Pricing for Perceptron Mk1:
  • Input: $0.15 per million tokens ($0.15/MT)
  • Output: $1.50 per million tokens ($1.50/MT)

Common Image Sizes

Token counts and costs for common image resolutions at native resolution.
ResolutionDimensionsNative PatchesTokens billedCost (Input)Per 1K Images
512×512512×5121,024256$0.0000384$0.04
VGA640×4801,200300$0.000045$0.05
HD (720p)1280×7203,600900$0.000135$0.14
1024×10241024×10244,0961,024$0.0001536$0.15
Full HD (1080p)1920×10808,1601,508*$0.000226$0.23
2K2560×144014,4001,508*$0.000226$0.23
4K3840×216032,4001,508*$0.000226$0.23
8K7680×4320129,6001,508*$0.000226$0.23
*Anything at or above ~Full HD exceeds the 6,144-patch cap and is server-side smart-resized down to ~1,508 tokens before tokenization (16:9 aspect ratio). The native counts in the “Native Patches” column are what the image would produce at original resolution — you’re billed for the post-resize tokens. Pre-resize client-side if you want to control resize quality or use a specific target resolution.

Common Video Costs

At target_fps = 2, frames sampled per second of input video. Tokens per video computed via the token formula above.
DurationSampled FramesResolutionTokensCost (Input)
5 s10720p (1280×720)4,600$0.000690
5 s101080p (1920×1080)10,200$0.001530
10 s20720p9,200$0.001380
10 s201080p20,400$0.003060
30 s60720p27,600$0.004140
≥128 s*256 (capped)720p smart-resized~16,000~$0.00240
10 min*256 (capped)smart-resized to fit budget~16,000~$0.00240
*Beyond ~128 seconds, the sampler caps at 256 frames. Frames are smart-resized at the original aspect ratio so total patch count fits within max_patches_per_video = 131072. The effective token cap is ~16K per video regardless of source duration or resolution. The 30 s × 1080p combination (61,200 tokens at native) exceeds the patch budget and triggers smart-resize in practice.

Optimization Guidance

We recommend passing in the original resolution of the image. If the resolution approaches Mk1’s context budget, we recommend client-side preprocessing.
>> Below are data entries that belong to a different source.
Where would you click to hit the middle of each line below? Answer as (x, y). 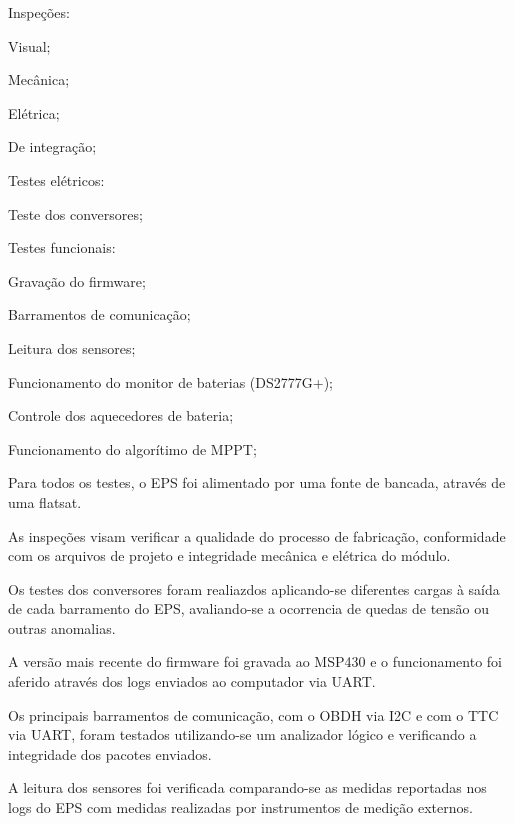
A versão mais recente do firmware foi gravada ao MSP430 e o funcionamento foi (255, 661)
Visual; (29, 45)
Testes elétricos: (56, 179)
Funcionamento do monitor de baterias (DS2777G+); (171, 381)
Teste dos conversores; (75, 213)
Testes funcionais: (62, 247)
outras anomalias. (62, 627)
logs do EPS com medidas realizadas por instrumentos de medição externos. (240, 807)
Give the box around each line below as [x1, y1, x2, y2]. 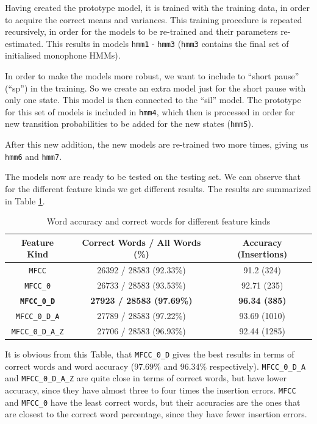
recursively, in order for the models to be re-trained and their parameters [5, 25, 278, 38]
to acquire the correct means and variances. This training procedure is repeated [5, 13, 302, 26]
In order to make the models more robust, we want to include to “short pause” [5, 70, 299, 82]
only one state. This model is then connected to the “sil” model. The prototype [5, 93, 301, 106]
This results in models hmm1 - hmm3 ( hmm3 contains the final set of [46, 37, 289, 49]
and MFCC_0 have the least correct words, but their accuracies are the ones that [5, 395, 301, 408]
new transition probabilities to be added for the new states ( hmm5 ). [5, 117, 254, 130]
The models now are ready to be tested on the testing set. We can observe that [5, 170, 301, 183]
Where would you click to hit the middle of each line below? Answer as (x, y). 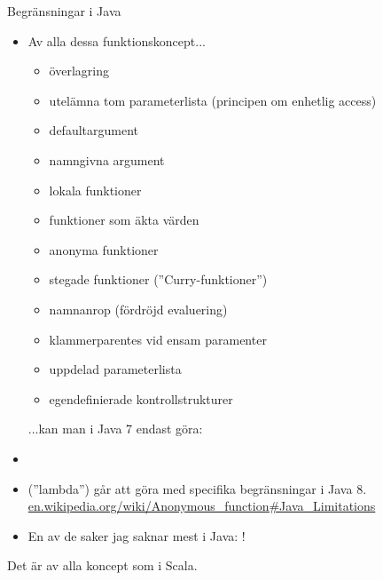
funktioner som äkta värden (124, 220)
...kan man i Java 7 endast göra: (115, 429)
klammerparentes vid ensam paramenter (158, 339)
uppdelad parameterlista (115, 369)
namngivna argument (107, 159)
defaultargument (94, 130)
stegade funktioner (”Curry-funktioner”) (158, 279)
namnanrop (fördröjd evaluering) (138, 309)
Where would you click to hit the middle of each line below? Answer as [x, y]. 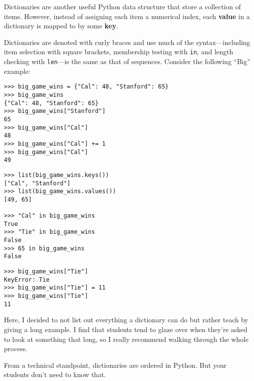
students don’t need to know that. [55, 374]
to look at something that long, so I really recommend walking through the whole [126, 339]
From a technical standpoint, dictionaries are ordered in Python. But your [115, 365]
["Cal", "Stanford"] [37, 183]
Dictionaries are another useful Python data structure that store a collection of [122, 6]
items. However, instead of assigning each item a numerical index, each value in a [127, 16]
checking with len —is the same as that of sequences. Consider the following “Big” [127, 61]
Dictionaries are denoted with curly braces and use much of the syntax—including [127, 42]

Lower resolution can erode quality but may improve latency and reduce token counts.

Video preprocessing

Practical implications of the Video Token Counting spec above:
  • Sampler caps clip length to ~128 seconds: at target_fps = 2 and max_frames = 256, anything longer is truncated.
  • Frames are smart-resized at the original aspect ratio so the total patch count across all sampled frames fits within max_patches_per_video = 131072. The more frames sampled, the lower each frame’s effective resolution.
For batch processing, consider pre-resizing all images to a consistent resolution to optimize both quality and cost at scale.